> _TRY IT_
Please return the lines of the data below, word for word, from the first line through the line containing "európai államokban élnek, pl.".

> _SUPPLIED DATA_
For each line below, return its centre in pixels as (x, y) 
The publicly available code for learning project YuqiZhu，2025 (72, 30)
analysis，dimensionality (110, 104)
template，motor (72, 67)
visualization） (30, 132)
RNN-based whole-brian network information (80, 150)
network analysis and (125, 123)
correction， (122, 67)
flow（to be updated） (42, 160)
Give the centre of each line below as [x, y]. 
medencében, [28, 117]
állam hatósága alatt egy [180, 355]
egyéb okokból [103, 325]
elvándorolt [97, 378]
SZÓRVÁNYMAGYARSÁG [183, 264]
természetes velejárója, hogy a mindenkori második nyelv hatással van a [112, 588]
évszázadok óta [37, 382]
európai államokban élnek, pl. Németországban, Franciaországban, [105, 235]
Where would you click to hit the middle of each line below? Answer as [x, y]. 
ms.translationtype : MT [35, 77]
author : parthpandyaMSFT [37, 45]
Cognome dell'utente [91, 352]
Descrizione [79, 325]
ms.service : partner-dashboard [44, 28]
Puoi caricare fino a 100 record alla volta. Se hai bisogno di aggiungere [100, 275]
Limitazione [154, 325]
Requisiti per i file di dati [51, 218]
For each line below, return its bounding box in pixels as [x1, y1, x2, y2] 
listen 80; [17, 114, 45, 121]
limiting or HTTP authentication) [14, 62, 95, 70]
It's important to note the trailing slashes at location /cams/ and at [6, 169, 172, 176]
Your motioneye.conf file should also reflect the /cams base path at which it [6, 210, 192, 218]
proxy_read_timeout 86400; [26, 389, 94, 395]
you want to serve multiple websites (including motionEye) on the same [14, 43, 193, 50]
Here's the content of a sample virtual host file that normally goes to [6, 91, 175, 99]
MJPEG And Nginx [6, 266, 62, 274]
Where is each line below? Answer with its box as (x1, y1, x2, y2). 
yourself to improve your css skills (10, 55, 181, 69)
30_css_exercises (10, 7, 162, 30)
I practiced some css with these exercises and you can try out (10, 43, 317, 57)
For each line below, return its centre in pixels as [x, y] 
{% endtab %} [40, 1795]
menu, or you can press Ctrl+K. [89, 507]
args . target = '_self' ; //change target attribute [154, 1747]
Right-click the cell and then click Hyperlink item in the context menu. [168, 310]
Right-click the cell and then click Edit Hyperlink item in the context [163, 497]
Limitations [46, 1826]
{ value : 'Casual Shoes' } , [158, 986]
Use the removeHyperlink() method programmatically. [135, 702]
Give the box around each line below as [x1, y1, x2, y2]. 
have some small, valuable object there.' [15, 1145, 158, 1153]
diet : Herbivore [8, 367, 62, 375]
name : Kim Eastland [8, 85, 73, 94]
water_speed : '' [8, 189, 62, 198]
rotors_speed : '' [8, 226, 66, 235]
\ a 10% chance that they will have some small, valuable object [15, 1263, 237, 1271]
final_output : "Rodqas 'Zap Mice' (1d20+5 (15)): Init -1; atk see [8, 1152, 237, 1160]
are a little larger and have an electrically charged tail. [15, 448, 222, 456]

> _RESPONSE_
For each line below, return its centre in pixels as (x, y) 
The publicly available code for learning project YuqiZhu，2025 (72, 30)
analysis，dimensionality (110, 104)
template，motor (72, 67)
visualization） (30, 132)
RNN-based whole-brian network information (80, 150)
network analysis and (125, 123)
correction， (122, 67)
flow（to be updated） (42, 160)
Give the centre of each line below as [x, y]. 
medencében, [28, 117]
állam hatósága alatt egy [180, 355]
egyéb okokból [103, 325]
elvándorolt [97, 378]
SZÓRVÁNYMAGYARSÁG [183, 264]
természetes velejárója, hogy a mindenkori második nyelv hatással van a [112, 588]
évszázadok óta [37, 382]
európai államokban élnek, pl. Németországban, Franciaországban, [105, 235]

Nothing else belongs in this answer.